Exercise requirements:
Find the line containing "For a real-life" in the entries below. Restate it and each line after it, word for word, up to and including the line containing "briefed us on".

(Records drawn from a dataset)
--------
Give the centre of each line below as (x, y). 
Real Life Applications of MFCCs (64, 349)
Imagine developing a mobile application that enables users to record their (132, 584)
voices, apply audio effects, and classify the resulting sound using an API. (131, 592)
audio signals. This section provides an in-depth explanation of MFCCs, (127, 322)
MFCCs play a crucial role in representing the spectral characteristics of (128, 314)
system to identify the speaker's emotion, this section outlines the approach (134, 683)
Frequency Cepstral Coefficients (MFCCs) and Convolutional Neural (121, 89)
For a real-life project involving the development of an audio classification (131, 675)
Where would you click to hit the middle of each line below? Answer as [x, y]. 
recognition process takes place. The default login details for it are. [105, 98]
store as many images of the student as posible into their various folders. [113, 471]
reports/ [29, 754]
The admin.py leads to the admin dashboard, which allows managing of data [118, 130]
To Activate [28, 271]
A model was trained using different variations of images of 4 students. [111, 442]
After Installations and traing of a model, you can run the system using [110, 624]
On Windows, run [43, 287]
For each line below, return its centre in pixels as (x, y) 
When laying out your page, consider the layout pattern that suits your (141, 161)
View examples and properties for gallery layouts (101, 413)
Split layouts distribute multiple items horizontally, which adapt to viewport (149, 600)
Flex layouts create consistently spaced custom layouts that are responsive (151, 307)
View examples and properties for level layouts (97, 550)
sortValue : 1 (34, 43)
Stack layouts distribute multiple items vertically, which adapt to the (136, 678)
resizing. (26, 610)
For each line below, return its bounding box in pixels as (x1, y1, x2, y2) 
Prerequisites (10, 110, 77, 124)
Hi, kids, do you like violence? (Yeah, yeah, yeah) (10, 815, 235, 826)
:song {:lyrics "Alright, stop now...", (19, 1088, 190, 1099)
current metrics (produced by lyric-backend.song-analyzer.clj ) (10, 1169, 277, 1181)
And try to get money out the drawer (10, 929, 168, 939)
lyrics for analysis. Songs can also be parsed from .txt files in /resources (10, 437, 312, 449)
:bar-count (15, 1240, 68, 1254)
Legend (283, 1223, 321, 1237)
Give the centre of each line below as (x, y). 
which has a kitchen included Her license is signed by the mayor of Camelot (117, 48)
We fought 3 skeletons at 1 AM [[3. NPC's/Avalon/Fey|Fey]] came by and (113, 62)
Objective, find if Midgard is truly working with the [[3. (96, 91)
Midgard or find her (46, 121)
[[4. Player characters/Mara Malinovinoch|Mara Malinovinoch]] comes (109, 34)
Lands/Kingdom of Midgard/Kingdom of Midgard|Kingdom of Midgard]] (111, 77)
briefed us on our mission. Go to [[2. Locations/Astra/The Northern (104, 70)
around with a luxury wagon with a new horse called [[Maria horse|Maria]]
--------
Answer for this exercise:
For a real-life project involving the development of an audio classification (131, 675)
Where would you click to hit the middle of each line below? Answer as [x, y]. 
recognition process takes place. The default login details for it are. [105, 98]
store as many images of the student as posible into their various folders. [113, 471]
reports/ [29, 754]
The admin.py leads to the admin dashboard, which allows managing of data [118, 130]
To Activate [28, 271]
A model was trained using different variations of images of 4 students. [111, 442]
After Installations and traing of a model, you can run the system using [110, 624]
On Windows, run [43, 287]
For each line below, return its centre in pixels as (x, y) 
When laying out your page, consider the layout pattern that suits your (141, 161)
View examples and properties for gallery layouts (101, 413)
Split layouts distribute multiple items horizontally, which adapt to viewport (149, 600)
Flex layouts create consistently spaced custom layouts that are responsive (151, 307)
View examples and properties for level layouts (97, 550)
sortValue : 1 (34, 43)
Stack layouts distribute multiple items vertically, which adapt to the (136, 678)
resizing. (26, 610)
For each line below, return its bounding box in pixels as (x1, y1, x2, y2) 
Prerequisites (10, 110, 77, 124)
Hi, kids, do you like violence? (Yeah, yeah, yeah) (10, 815, 235, 826)
:song {:lyrics "Alright, stop now...", (19, 1088, 190, 1099)
current metrics (produced by lyric-backend.song-analyzer.clj ) (10, 1169, 277, 1181)
And try to get money out the drawer (10, 929, 168, 939)
lyrics for analysis. Songs can also be parsed from .txt files in /resources (10, 437, 312, 449)
:bar-count (15, 1240, 68, 1254)
Legend (283, 1223, 321, 1237)
Give the centre of each line below as (x, y). 
which has a kitchen included Her license is signed by the mayor of Camelot (117, 48)
We fought 3 skeletons at 1 AM [[3. NPC's/Avalon/Fey|Fey]] came by and (113, 62)
Objective, find if Midgard is truly working with the [[3. (96, 91)
Midgard or find her (46, 121)
[[4. Player characters/Mara Malinovinoch|Mara Malinovinoch]] comes (109, 34)
Lands/Kingdom of Midgard/Kingdom of Midgard|Kingdom of Midgard]] (111, 77)
briefed us on our mission. Go to [[2. Locations/Astra/The Northern (104, 70)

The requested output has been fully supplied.